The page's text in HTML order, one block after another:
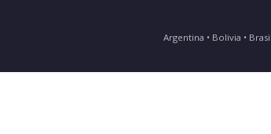
Argentina • Bolivia •
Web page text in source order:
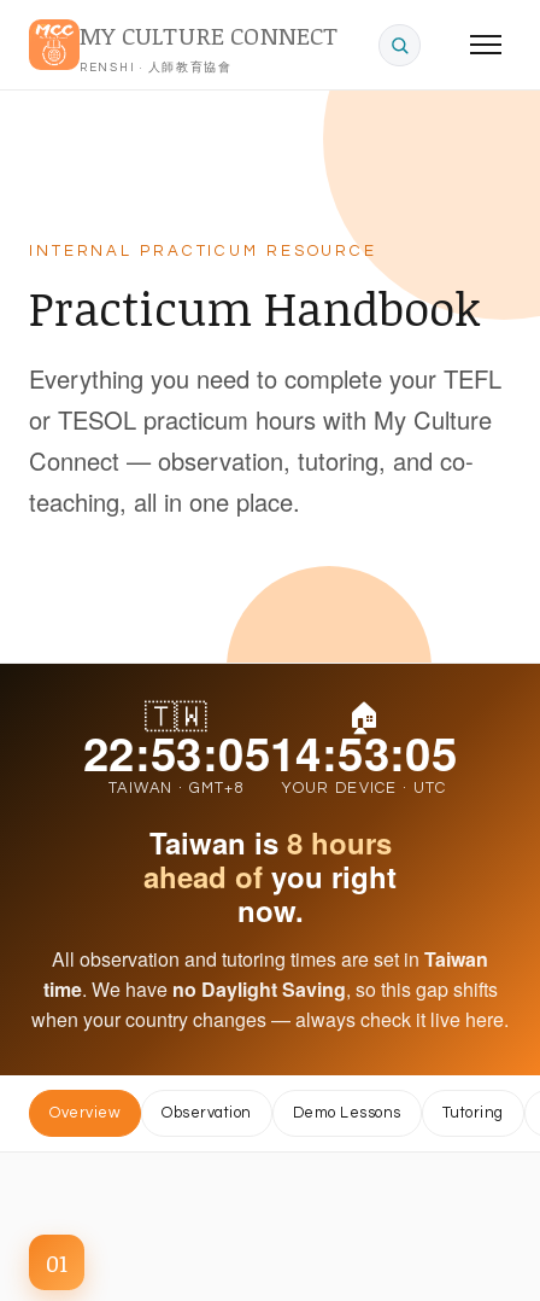
MY CULTURE CONNECT
RENSHI · 人師教育協會
INTERNAL PRACTICUM RESOURCE
Practicum Handbook
Everything you need to complete your TEFL
or TESOL practicum hours with My Culture
Connect — observation, tutoring, and co-
teaching, all in one place.
🇹🇼
22:53:06
TAIWAN · GMT+8
🏠
14:53:06
YOUR DEVICE · UTC
Taiwan is 8 hours
ahead of you right
now.
All observation and tutoring times are set in Taiwan
time. We have no Daylight Saving, so this gap shifts
when your country changes — always check it live here.
Overview Observation Demo Lessons Tutoring
01

------------

#### [EXERCISE PROMPT]
When you retype the material above, copy each line exactly and drop whatever images appear in it.

#### [SOLUTION TO THIS EXERCISE]
The page's text in HTML order, one block after another:
Argentina • Bolivia •
Web page text in source order:
MY CULTURE CONNECT
RENSHI · 人師教育協會
INTERNAL PRACTICUM RESOURCE
Practicum Handbook
Everything you need to complete your TEFL
or TESOL practicum hours with My Culture
Connect — observation, tutoring, and co-
teaching, all in one place.
🇹🇼
22:53:06
TAIWAN · GMT+8
🏠
14:53:06
YOUR DEVICE · UTC
Taiwan is 8 hours
ahead of you right
now.
All observation and tutoring times are set in Taiwan
time. We have no Daylight Saving, so this gap shifts
when your country changes — always check it live here.
Overview Observation Demo Lessons Tutoring
01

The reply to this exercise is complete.